川内キャンパスを発掘すると、まれに江戸時代より前の遺物が出土します。それらの遺物には、縄文時代や弥生時代の土器や石器、古代の須恵器や瓦などがあります。そのほとんどは、小破片ばかりで形がわかるようなものはありません。今回展示した遺物の中には、縄文土器と考えられる資料もありますが、その表面はぼろぼろに摩耗しています。 おそらく、現代の宅地造成の様に、江戸時代以降の造成により大きく地形が改変されたため、それ以前の時代の痕跡が残らなかったものと推定されます。

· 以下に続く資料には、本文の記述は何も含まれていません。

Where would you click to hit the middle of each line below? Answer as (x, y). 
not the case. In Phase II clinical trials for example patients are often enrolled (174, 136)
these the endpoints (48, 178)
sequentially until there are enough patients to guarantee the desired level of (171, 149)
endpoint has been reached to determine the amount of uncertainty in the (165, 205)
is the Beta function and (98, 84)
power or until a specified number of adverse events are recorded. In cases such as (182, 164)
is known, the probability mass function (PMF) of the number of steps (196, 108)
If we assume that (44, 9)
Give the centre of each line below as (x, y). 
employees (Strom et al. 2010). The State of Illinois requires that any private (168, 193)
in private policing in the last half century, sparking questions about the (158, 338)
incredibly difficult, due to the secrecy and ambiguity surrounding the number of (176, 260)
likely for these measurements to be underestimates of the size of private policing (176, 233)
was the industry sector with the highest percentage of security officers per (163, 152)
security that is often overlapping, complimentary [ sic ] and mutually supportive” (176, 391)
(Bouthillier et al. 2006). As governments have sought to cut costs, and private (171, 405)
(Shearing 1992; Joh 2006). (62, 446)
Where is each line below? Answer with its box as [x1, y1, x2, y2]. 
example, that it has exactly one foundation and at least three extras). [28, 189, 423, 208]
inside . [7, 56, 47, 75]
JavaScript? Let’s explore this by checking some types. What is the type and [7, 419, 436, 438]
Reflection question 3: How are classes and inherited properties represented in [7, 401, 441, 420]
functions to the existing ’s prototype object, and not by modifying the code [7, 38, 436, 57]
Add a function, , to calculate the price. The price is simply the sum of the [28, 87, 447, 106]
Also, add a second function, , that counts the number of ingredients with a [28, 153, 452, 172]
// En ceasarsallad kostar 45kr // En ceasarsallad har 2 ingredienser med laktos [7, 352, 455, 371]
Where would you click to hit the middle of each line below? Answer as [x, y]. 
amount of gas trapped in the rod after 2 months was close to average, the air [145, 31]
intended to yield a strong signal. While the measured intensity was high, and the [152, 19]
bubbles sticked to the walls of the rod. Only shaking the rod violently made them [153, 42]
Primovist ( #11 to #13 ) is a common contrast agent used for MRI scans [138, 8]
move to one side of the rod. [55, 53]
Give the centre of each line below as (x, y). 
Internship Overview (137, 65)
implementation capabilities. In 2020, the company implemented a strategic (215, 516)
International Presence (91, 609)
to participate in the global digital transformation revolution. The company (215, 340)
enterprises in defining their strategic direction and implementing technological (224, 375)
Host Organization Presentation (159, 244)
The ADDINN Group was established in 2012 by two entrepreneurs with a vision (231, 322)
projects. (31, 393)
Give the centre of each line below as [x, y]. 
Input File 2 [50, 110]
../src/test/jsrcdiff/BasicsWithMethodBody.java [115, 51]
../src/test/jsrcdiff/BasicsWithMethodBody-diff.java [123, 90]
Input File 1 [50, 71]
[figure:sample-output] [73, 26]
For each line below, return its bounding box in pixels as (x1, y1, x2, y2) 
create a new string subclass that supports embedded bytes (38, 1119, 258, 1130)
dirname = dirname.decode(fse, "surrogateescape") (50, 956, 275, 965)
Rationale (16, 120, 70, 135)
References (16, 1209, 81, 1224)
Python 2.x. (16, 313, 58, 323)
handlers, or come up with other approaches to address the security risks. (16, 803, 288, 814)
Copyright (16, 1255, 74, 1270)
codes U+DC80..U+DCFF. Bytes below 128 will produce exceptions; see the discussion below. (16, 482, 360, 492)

また、中世には寺院等があり、霊場として機能していたようですが、その当時の遺構・遺物等は現在まで確認されていません。植物園内に残る板碑が、その痕跡を留めているのみです。
(左側)
紀年名 弘安十(1287)年2月
「陸奥州主」の供養のために建てられた。 「陸奥州主」は留守氏との説もある。
(右側)
紀年銘 正安四(1302)年5月14日
「四十四人講衆面々各々所志聖霊往生極楽証大菩薩」
(民衆によるものとはいい難いが念仏講のようなもの)
解説は『仙台市史』特別編5板碑(仙台市史編纂委員会編,1998)による。